##### RECORDS TO USE

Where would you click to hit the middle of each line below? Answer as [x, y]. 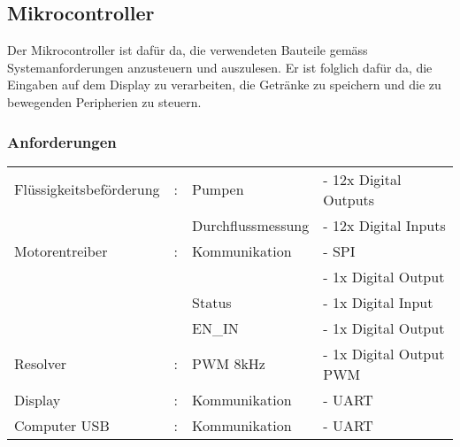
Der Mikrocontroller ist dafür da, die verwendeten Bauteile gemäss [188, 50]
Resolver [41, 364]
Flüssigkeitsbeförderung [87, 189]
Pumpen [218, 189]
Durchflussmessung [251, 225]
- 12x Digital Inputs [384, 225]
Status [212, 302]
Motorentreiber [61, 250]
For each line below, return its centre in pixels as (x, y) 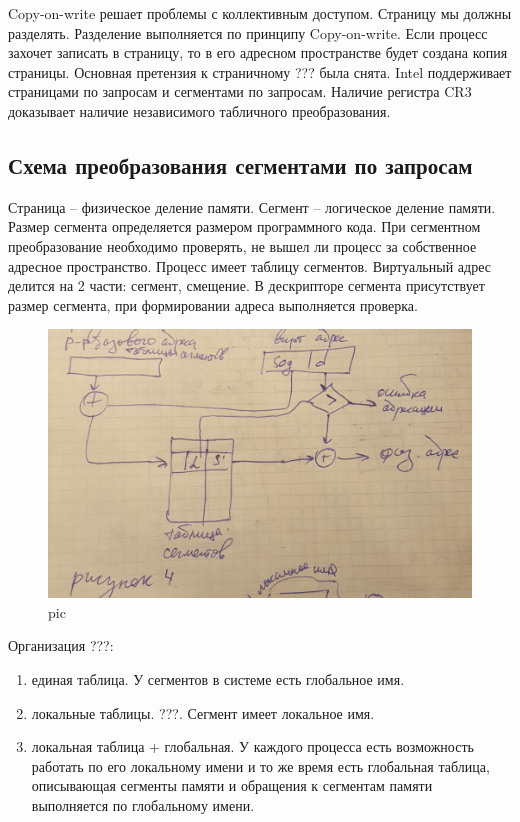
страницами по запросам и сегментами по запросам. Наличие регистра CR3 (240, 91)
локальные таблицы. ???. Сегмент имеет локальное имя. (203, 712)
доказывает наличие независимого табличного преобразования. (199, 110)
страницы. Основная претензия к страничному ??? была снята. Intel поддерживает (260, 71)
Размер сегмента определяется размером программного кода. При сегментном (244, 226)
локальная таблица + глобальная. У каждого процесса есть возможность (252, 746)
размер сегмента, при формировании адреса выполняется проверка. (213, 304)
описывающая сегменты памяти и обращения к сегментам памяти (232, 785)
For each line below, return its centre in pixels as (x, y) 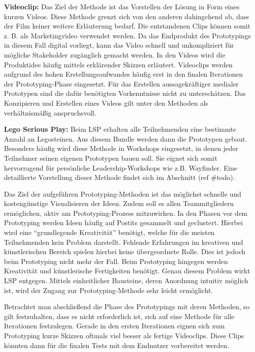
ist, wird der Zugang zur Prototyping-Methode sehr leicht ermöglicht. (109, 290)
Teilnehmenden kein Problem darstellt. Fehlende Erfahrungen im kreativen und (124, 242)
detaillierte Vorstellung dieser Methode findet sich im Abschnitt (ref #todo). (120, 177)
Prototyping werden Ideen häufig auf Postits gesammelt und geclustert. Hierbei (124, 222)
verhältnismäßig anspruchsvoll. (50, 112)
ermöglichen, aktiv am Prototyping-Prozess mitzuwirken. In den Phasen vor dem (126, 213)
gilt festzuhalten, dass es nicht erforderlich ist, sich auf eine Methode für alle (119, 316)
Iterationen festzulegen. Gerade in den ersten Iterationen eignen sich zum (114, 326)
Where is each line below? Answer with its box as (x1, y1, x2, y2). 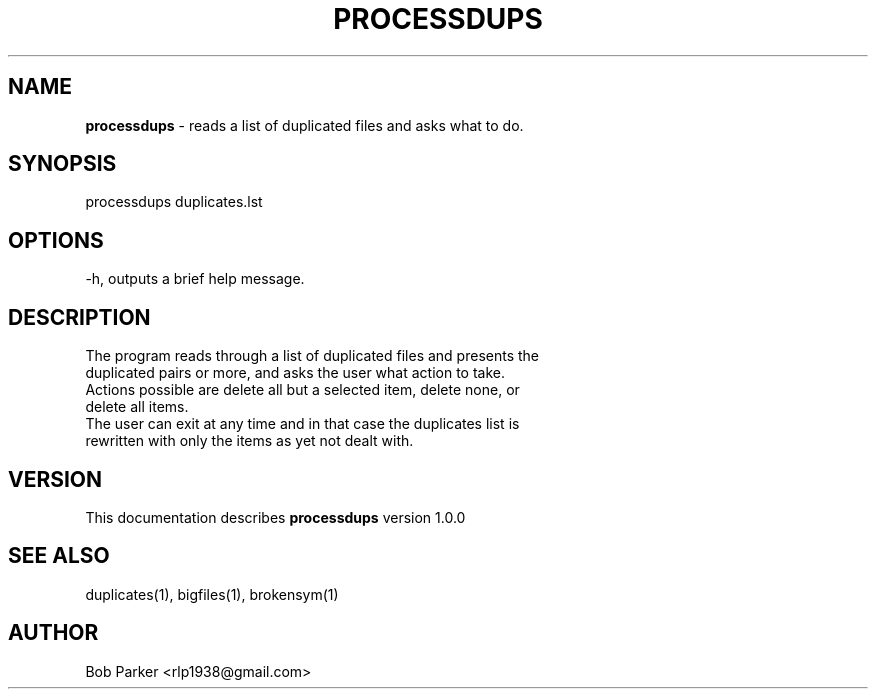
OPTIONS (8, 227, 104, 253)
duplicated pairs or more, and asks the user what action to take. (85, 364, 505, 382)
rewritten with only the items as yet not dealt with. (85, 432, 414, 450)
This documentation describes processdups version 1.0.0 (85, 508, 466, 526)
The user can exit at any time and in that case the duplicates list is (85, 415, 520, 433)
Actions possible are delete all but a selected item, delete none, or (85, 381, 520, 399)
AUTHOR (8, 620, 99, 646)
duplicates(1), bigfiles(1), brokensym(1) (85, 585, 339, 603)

##########

**TASK OBJECTIVE**. Every entry above needs to be duplicated exactly, without its images.

**RESPONSE AREA**.
Where would you click to hit the middle of each line below? Answer as [x, y]. 
Der Mikrocontroller ist dafür da, die verwendeten Bauteile gemäss [188, 50]
Resolver [41, 364]
Flüssigkeitsbeförderung [87, 189]
Pumpen [218, 189]
Durchflussmessung [251, 225]
- 12x Digital Inputs [384, 225]
Status [212, 302]
Motorentreiber [61, 250]
For each line below, return its centre in pixels as (x, y) 
страницами по запросам и сегментами по запросам. Наличие регистра CR3 (240, 91)
локальные таблицы. ???. Сегмент имеет локальное имя. (203, 712)
доказывает наличие независимого табличного преобразования. (199, 110)
страницы. Основная претензия к страничному ??? была снята. Intel поддерживает (260, 71)
Размер сегмента определяется размером программного кода. При сегментном (244, 226)
локальная таблица + глобальная. У каждого процесса есть возможность (252, 746)
размер сегмента, при формировании адреса выполняется проверка. (213, 304)
описывающая сегменты памяти и обращения к сегментам памяти (232, 785)
For each line below, return its centre in pixels as (x, y) 
ist, wird der Zugang zur Prototyping-Methode sehr leicht ermöglicht. (109, 290)
Teilnehmenden kein Problem darstellt. Fehlende Erfahrungen im kreativen und (124, 242)
detaillierte Vorstellung dieser Methode findet sich im Abschnitt (ref #todo). (120, 177)
Prototyping werden Ideen häufig auf Postits gesammelt und geclustert. Hierbei (124, 222)
verhältnismäßig anspruchsvoll. (50, 112)
ermöglichen, aktiv am Prototyping-Prozess mitzuwirken. In den Phasen vor dem (126, 213)
gilt festzuhalten, dass es nicht erforderlich ist, sich auf eine Methode für alle (119, 316)
Iterationen festzulegen. Gerade in den ersten Iterationen eignen sich zum (114, 326)
Where is each line below? Answer with its box as (x1, y1, x2, y2). 
OPTIONS (8, 227, 104, 253)
duplicated pairs or more, and asks the user what action to take. (85, 364, 505, 382)
rewritten with only the items as yet not dealt with. (85, 432, 414, 450)
This documentation describes processdups version 1.0.0 (85, 508, 466, 526)
The user can exit at any time and in that case the duplicates list is (85, 415, 520, 433)
Actions possible are delete all but a selected item, delete none, or (85, 381, 520, 399)
AUTHOR (8, 620, 99, 646)
duplicates(1), bigfiles(1), brokensym(1) (85, 585, 339, 603)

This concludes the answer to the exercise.